> **DATA SHOWN**:
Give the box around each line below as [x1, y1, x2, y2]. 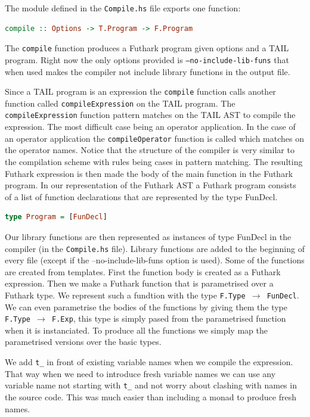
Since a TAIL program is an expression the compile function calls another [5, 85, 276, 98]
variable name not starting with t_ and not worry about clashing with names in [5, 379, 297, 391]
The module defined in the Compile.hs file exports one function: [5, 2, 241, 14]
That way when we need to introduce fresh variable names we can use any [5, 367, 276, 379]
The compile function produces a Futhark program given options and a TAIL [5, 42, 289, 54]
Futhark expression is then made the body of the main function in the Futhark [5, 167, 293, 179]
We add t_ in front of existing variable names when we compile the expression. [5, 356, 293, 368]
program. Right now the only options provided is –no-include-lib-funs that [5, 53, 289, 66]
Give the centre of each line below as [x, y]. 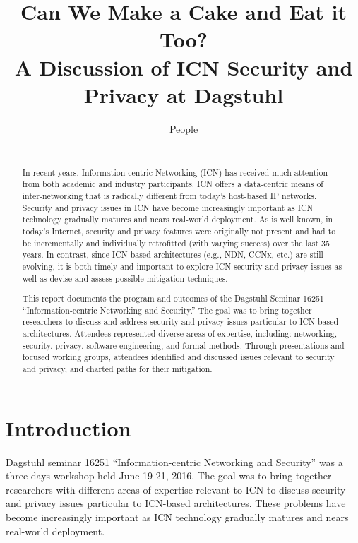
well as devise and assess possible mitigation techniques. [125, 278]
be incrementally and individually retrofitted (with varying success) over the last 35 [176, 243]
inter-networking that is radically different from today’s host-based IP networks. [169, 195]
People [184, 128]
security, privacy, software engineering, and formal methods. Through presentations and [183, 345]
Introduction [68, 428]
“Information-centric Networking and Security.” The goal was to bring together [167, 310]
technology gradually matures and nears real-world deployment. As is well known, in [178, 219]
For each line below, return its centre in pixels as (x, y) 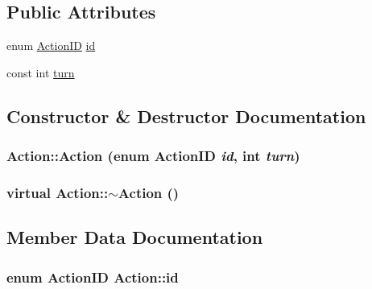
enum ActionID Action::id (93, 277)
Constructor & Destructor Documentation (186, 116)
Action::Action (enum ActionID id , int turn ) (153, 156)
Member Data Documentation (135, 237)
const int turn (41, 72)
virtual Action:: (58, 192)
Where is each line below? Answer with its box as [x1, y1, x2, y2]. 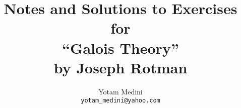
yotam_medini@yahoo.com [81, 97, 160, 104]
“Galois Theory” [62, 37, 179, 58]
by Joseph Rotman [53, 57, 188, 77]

...

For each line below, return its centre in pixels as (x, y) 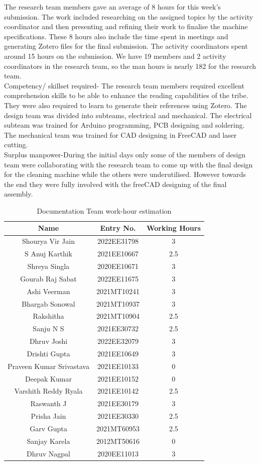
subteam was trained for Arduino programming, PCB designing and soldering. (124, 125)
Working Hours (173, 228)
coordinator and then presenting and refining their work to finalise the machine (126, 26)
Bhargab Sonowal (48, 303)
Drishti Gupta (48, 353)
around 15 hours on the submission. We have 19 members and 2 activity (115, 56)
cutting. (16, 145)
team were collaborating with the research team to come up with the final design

---

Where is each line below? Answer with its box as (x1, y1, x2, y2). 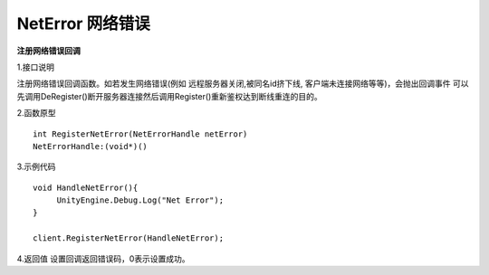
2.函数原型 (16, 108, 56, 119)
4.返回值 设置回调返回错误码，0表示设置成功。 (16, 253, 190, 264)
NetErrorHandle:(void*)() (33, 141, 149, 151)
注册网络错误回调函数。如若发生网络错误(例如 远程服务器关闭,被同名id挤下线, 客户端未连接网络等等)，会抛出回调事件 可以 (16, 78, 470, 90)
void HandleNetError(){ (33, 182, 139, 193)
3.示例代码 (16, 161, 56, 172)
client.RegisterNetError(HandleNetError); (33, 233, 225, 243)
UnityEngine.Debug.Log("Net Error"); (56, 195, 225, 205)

> **ACTION ITEM**: Take the material above and output only the lines from the one that contains "The compile function produces" through the one that contains "People [184, 128]", ends included and images left out.

> **ANSWER FOR THE TASK**:
The compile function produces a Futhark program given options and a TAIL [5, 42, 289, 54]
Futhark expression is then made the body of the main function in the Futhark [5, 167, 293, 179]
We add t_ in front of existing variable names when we compile the expression. [5, 356, 293, 368]
program. Right now the only options provided is –no-include-lib-funs that [5, 53, 289, 66]
Give the centre of each line below as [x, y]. 
well as devise and assess possible mitigation techniques. [125, 278]
be incrementally and individually retrofitted (with varying success) over the last 35 [176, 243]
inter-networking that is radically different from today’s host-based IP networks. [169, 195]
People [184, 128]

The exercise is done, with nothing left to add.